Nous sommes donc partis pour le parc mardi. Le temps était typiquement patagonique, donc nuageux, venteux et peu ensoleillé. Mais nous avons eu de la chance, car la pluie n'est tombée qu'à l'après-midi. Je peux juste dire que notre mémoire ne nous a pas trompés : ce parc national est définitivement quelque chose de très spécial. Quel que soit le temps. Nous avions du mal à croire à nos yeux. Après chaque virage, après chaque colline, nous avions des vues incomparables sur les formations rocheuses, les glaciers et les lacs et lagunes. Les couleurs étaient incroyables et les photos ne leur rendent absolument pas justice.

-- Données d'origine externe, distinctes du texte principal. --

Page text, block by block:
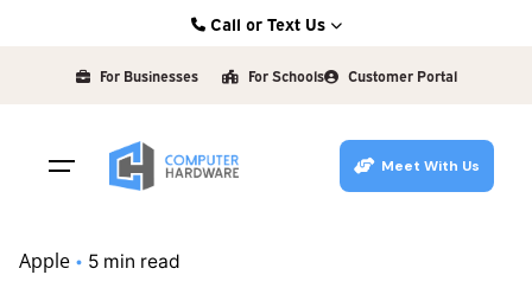
Call or Text Us
Kearney: (308) 234-9335
Grand Island: (308) 384-6939
For Businesses For Schools Customer Portal
Meet With Us
Apple 5 min read
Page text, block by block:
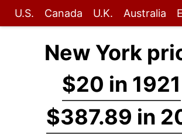
U.S. Canada U.K. Australia
New York
$20 in 1921
$387.89 in
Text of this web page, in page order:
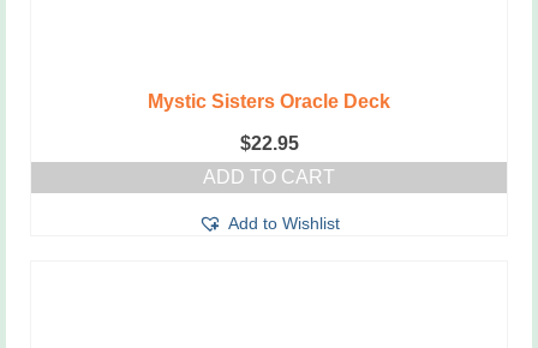
Mystic Sisters Oracle Deck
$22.95
ADD TO CART
Add to Wishlist
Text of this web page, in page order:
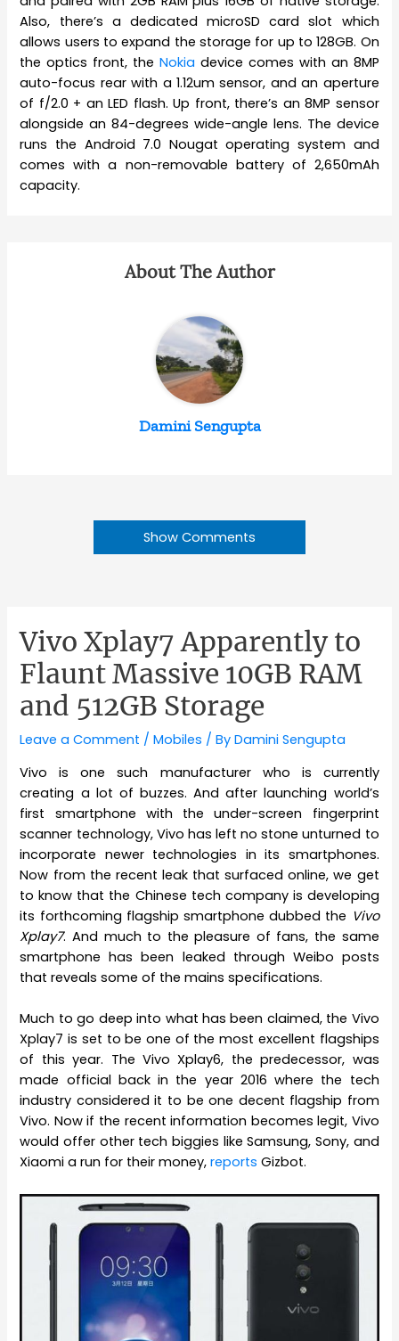
Also, there’s a dedicated microSD card slot which
allows users to expand the storage for up to 128GB. On
the optics front, theNokia device comes with an 8MP
auto-focus rear with a 1.12um sensor, and an aperture
of f/2.0 + an LED flash. Up front, there’s an 8MP sensor
alongside an 84-degrees wide-angle lens. The device
runs the Android 7.0 Nougat operating system and
comes with a non-removable battery of 2,650mAh
capacity.
About The Author
Damini Sengupta
Show Comments
Vivo Xplay7 Apparently to
Flaunt Massive 10GB RAM
and 512GB Storage
Leave a Comment /Mobiles / ByDamini Sengupta
Vivo is one such manufacturer who is currently
creating a lot of buzzes. And after launching world’s
first smartphone with the under-screen fingerprint
scanner technology, Vivo has left no stone unturned to
incorporate newer technologies in its smartphones.
Now from the recent leak that surfaced online, we get
to know that the Chinese tech company is developing
its forthcoming flagship smartphone dubbed the Vivo
Xplay7. And much to the pleasure of fans, the same
smartphone has been leaked through Weibo posts
that reveals some of the mains specifications.
Much to go deep into what has been claimed, the Vivo
Xplay7 is set to be one of the most excellent flagships
of this year. The Vivo Xplay6, the predecessor, was
made official back in the year 2016 where the tech
industry considered it to be one decent flagship from
Vivo. Now if the recent information becomes legit, Vivo
would offer other tech biggies like Samsung, Sony, and
Xiaomi a run for their money,reports Gizbot.
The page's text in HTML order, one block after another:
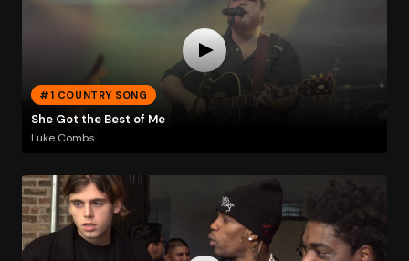
#1 COUNTRY SONG
She Got the Best of Me
Luke Combs
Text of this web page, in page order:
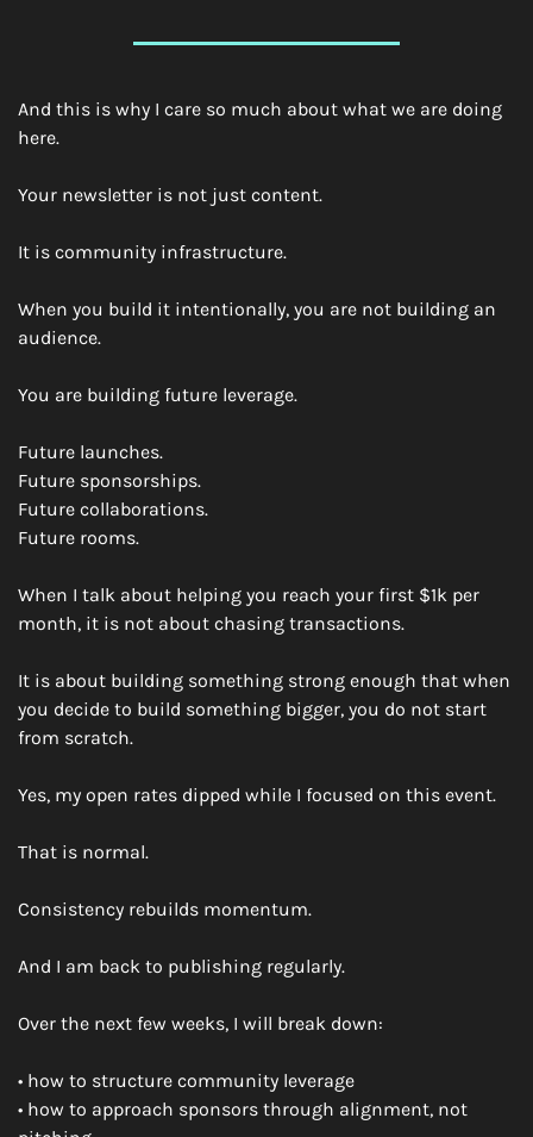
And this is why I care so much about what we are doing
here.
Your newsletter is not just content.
It is community infrastructure.
When you build it intentionally, you are not building an
audience.
You are building future leverage.
Future launches.
Future sponsorships.
Future collaborations.
Future rooms.
When I talk about helping you reach your first $1k per
month, it is not about chasing transactions.
It is about building something strong enough that when
you decide to build something bigger, you do not start
from scratch.
Yes, my open rates dipped while I focused on this event.
That is normal.
Consistency rebuilds momentum.
And I am back to publishing regularly.
Over the next few weeks, I will break down:
• how to structure community leverage
• how to approach sponsors through alignment, not
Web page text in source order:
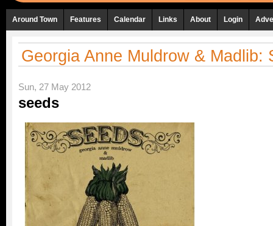
Around Town Features Calendar Links About Login
Georgia Anne Muldrow & Madlib:
Sun, 27 May 2012
seeds
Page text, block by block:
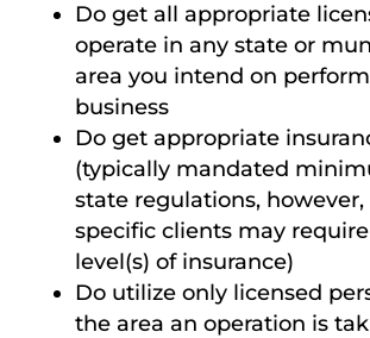
Do get all appropriate
operate in any state or
area you intend on
business
Do get appropriate
(typically mandated
state regulations, however,
specific clients may
level(s) of insurance)
Do utilize only licensed
the area an operation is
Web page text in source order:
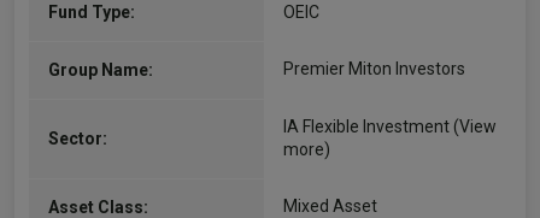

Voici donc les photos du premier jour.
Et le lendemain, nous avons eu la chance indicible de pouvoir passer une journée sous un soleil éclatant dans le parc. C'était une journée incroyablement belle et nous sommes très reconnaissants d'avoir eu le privilège de vivre cela ici. Comme je l'ai dit, le premier jour est plutôt habituel. C'est pourquoi nous avons décidé de répéter la visite de la veille. Les photos suivront dans une section séparée, afin que personne ne se perde 😉. Mais ici aussi, je dois dire que les couleurs que nous avons vues ne transparaissent pas du tout sur les photos. Ce spectre est simplement indescriptible. Le séjour au Torres del Paine était incroyable. Je ne trouve pas de mot meilleur.
Enfin, nous avons visité la Cueva del Milodon, une grotte près de Puerto Natales. Des animaux désormais éteints, comme le Milodon, qui est aussi le symbole de la ville de Puerto Natales, ont vécu ici il y a environ 10 000 ans.